Er Gunay, Akan Onur, Koman Fatmanur, Demirhan Esma, Kuru Ömer
Department of Algology, Seyrantepe Hamidiye Etfal Training and Research Hospital, İstanbul, Türkiye.
Department of Neurology, Prof. Dr. Cemil Taşçıoğlu State Hospital, İstanbul, Türkiye.
Turk J Phys Med Rehabil. 2025 Feb 24;71(1):122-126. doi: 10.5606/tftrd.2024.14629. eCollection 2025 Mar.

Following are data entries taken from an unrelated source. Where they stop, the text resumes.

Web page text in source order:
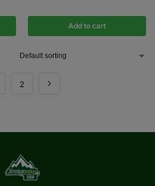
Add to cart
2
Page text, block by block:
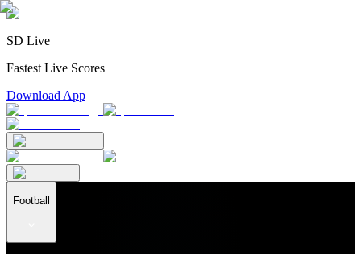
SD Live
Fastest Live Scores
Download App
Football
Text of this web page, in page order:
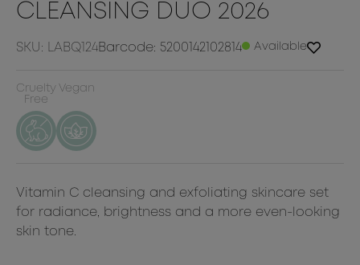
CLEANSING DUO 2026
SKU: LABQ124Barcode: 5200142102814 Available
Cruelty
Free
Vegan
Vitamin C cleansing and exfoliating skincare set
for radiance, brightness and a more even-looking
skin tone.
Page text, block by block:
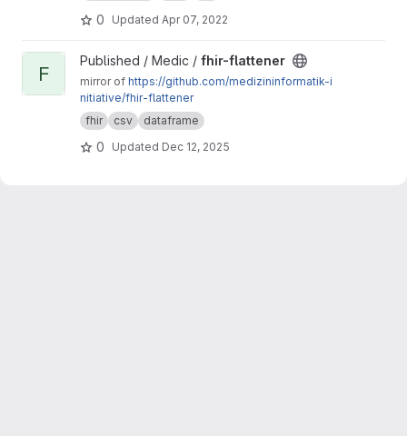
0 Updated Apr 07, 2022
View fhir-flattener project
F
Published / Medic / fhir-flattener
mirror of https://github.com/medizininformatik-i
nitiative/fhir-flattener
fhir
csv dataframe
0 Updated Dec 12, 2025
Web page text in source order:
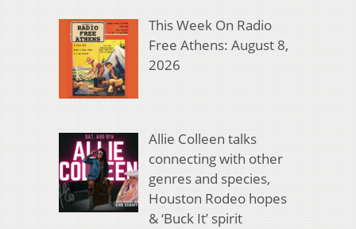
This Week On Radio
Free Athens: August 8,
2026
Allie Colleen talks
connecting with other
genres and species,
Houston Rodeo hopes
& ‘Buck It’ spirit
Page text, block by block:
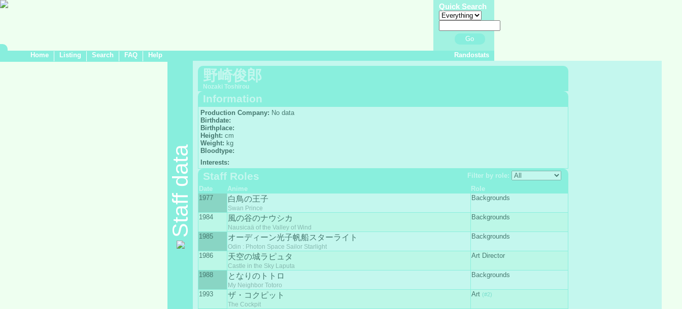
Quick Search
Go
Home Listing Search FAQ Help Randostats
Staff data
野崎俊郎
Nozaki Toshirou
Information
Production Company: No data
Birthdate:
Birthplace:
Height: cm
Weight: kg
Bloodtype:
Interests:
Staff Roles
Filter by role:
Date
Anime
Role
1977
白鳥の王子
Swan Prince
Backgrounds
1984 風の谷のナウシカ
Nausicaä of the Valley of Wind
Backgrounds
1985 オーディーン光子帆船スターライト
Odin : Photon Space Sailor Starlight
Backgrounds
1986 天空の城ラピュタ
Castle in the Sky Laputa
Art Director
1988 となりのトトロ
My Neighbor Totoro
Backgrounds
1993 ザ・コクピット
The Cockpit
Art (#2)
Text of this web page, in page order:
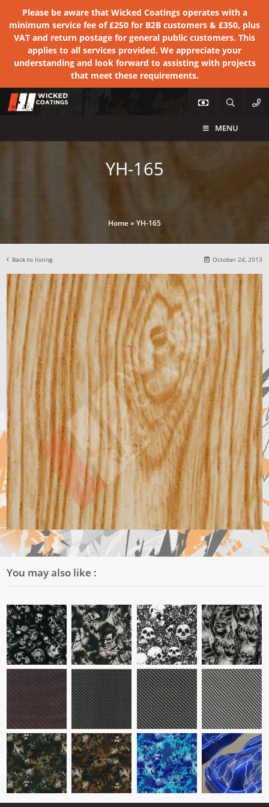
Please be aware that Wicked Coatings operates with a
minimum service fee of £250 for B2B customers & £350, plus
VAT and return postage for general public customers. This
applies to all services provided. We appreciate your
understanding and look forward to assisting with projects
that meet these requirements.
MENU
YH-165
Home»YH-165
Back to listing October 24, 2013
You may also like :
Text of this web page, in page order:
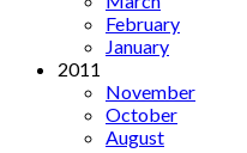
February
January
2011
November
October
August
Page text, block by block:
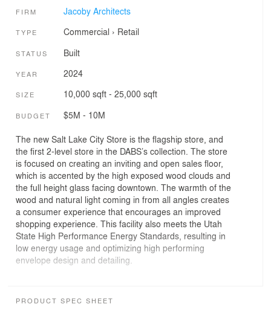
FIRM Jacoby Architects
TYPE Commercial › Retail
STATUS Built
YEAR 2024
SIZE 10,000 sqft - 25,000 sqft
BUDGET $5M - 10M
The new Salt Lake City Store is the flagship store, and
the first 2-level store in the DABS’s collection. The store
is focused on creating an inviting and open sales floor,
which is accented by the high exposed wood clouds and
the full height glass facing downtown. The warmth of the
wood and natural light coming in from all angles creates
a consumer experience that encourages an improved
shopping experience. This facility also meets the Utah
State High Performance Energy Standards, resulting in
low energy usage and optimizing high performing
envelope design and detailing.
highly urban setting, with zero property lines, street front
PRODUCT SPEC SHEET
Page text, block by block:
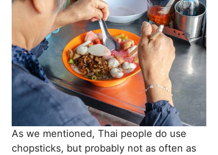
As we mentioned, Thai people do use
chopsticks, but probably not as often as
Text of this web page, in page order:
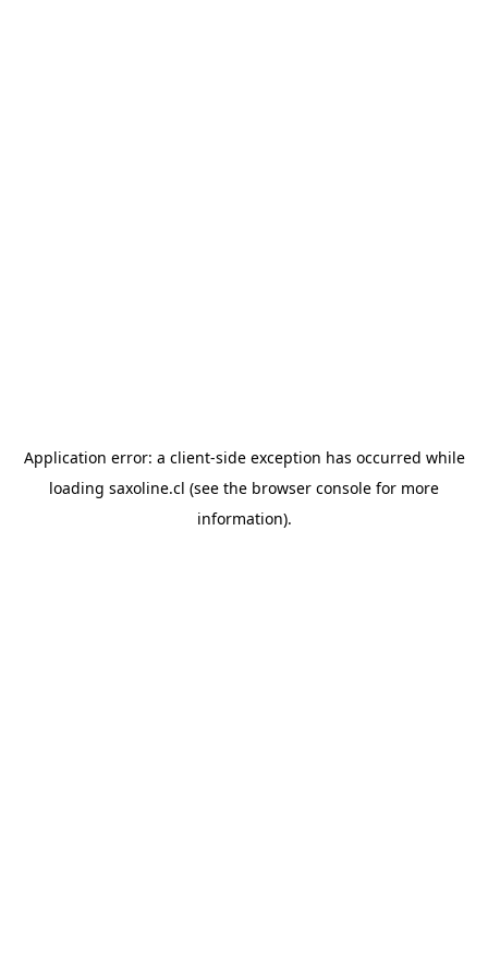
Application error: a client-side exception has occurred while
loading saxoline.cl (see the browser console for more
information).
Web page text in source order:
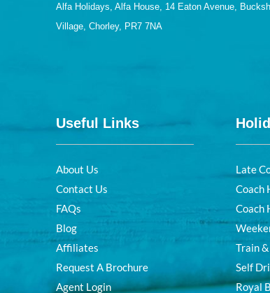
Alfa Holidays, Alfa House, 14 Eaton Avenue,
Village, Chorley, PR7 7NA
Useful Links
About Us
Contact Us
FAQs
Blog
Affiliates
Request A Brochure
Agent Login
Late
Coach
Coach
Train
Self
Royal
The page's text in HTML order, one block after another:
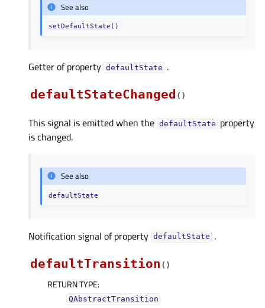
See also
setDefaultState()
Getter of property defaultStateᅟ .
defaultStateChanged ( )
This signal is emitted when the defaultState property
is changed.
See also
defaultState
Notification signal of property defaultStateᅟ .
defaultTransition ( )
RETURN TYPE:
QAbstractTransition
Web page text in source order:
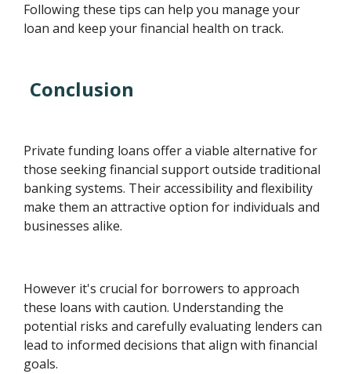
Following these tips can help you manage your
loan and keep your financial health on track.
Conclusion
Private funding loans offer a viable alternative for
those seeking financial support outside traditional
banking systems. Their accessibility and flexibility
make them an attractive option for individuals and
businesses alike.
However it's crucial for borrowers to approach
these loans with caution. Understanding the
potential risks and carefully evaluating lenders can
lead to informed decisions that align with financial
goals.
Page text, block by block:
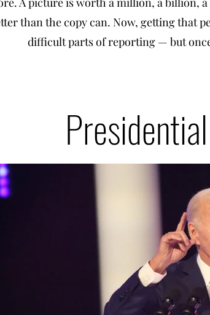
than the copy can. Now, getting that
difficult parts of reporting — but
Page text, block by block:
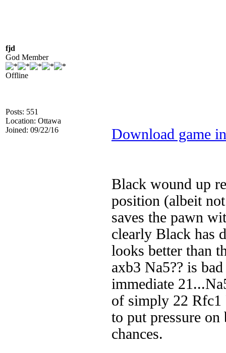
fjd
God Member
Offline
Posts: 551
Location: Ottawa
Joined: 09/22/16
Download game
Black wound up
position (albeit
saves the pawn
clearly Black has
looks better than
axb3 Na5?? is
immediate
of simply 22 Rfc1
to put pressure
chances.
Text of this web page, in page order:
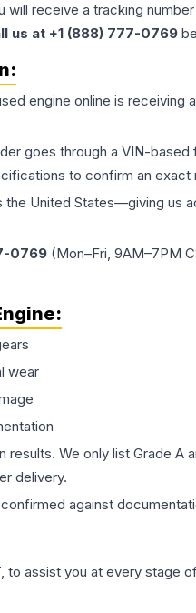
receive a tracking
us at +1 (888) 777-0769
engine online is receiving
goes through a VIN-
to confirm an
United States—giving us
0769 (Mon–Fri, 9AM–7PM
:
wear
We only list Grade
delivery.
confirmed against
to assist you at every stage
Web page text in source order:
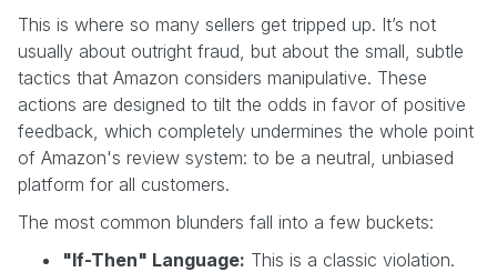
This is where so many sellers get tripped up. It’s not
usually about outright fraud, but about the small, subtle
tactics that Amazon considers manipulative. These
actions are designed to tilt the odds in favor of positive
feedback, which completely undermines the whole point
of Amazon's review system: to be a neutral, unbiased
platform for all customers.
The most common blunders fall into a few buckets:
"If-Then" Language: This is a classic violation.
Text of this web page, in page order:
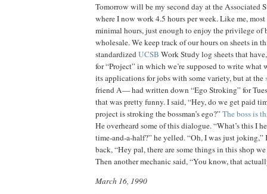
Tomorrow will be my second day at the Associated
where I now work 4.5 hours per week. Like me,
minimal hours, just enough to enjoy the privilege of
wholesale. We keep track of our hours on sheets in
standardizedUCSB Work Study log sheets that
for “Project” in which we’re supposed to write what
its applications for jobs with some variety, but at the
friend A— had written down “Ego Stroking” for
that was pretty funny. I said, “Hey, do we get paid
project is stroking the bossman’s ego?”The boss is
He overheard some of this dialogue. “What’s this I
time‑and‑a‑half?” he yelled. “Oh, I was just
back, “Hey pal, there are some things in this shop
Then another mechanic said, “You know, that
March 16, 1990
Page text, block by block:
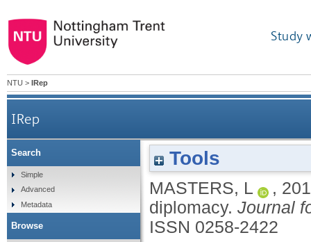
Study
NTU > IRep
IRep
Tools
MASTERS, L ,
diplomacy. Journal
ISSN 0258-2422
Search
Simple
Advanced
Metadata
Browse

Herein, we reported a case of spinal myoclonus following an ultrasound-guided suprascapular nerve block. A 58-year-old male patient who had a diagnosis of calcific tendinitis inside the right supraspinatus tendon received a right suprascapular nerve block (3 mL of 2% prilocaine mixed with 2 mL of 1% lidocaine) under the guidance of ultrasound. Sudden, painless, and involuntary movements began in the upper extremity 10 min after the intervention. Three months after the injection, the involuntary movements were entirely stopped. Involuntary, painless, and brief muscle jerks may be suggestive of myoclonus after interventions with local anesthetics.
在此,我们报告了一例超声引导下肩胛上神经阻滞后发生脊髓性肌阵挛的病例。一名58岁男性患者,诊断为右冈上肌腱钙化性肌腱炎,在超声引导下接受了右肩胛上神经阻滞(3毫升2%丙胺卡因与2毫升1%利多卡因混合)。干预后10分钟,上肢突然出现无痛性不自主运动。注射后三个月,不自主运动完全停止。局部麻醉剂干预后出现的不自主、无痛且短暂的肌肉抽搐可能提示肌阵挛。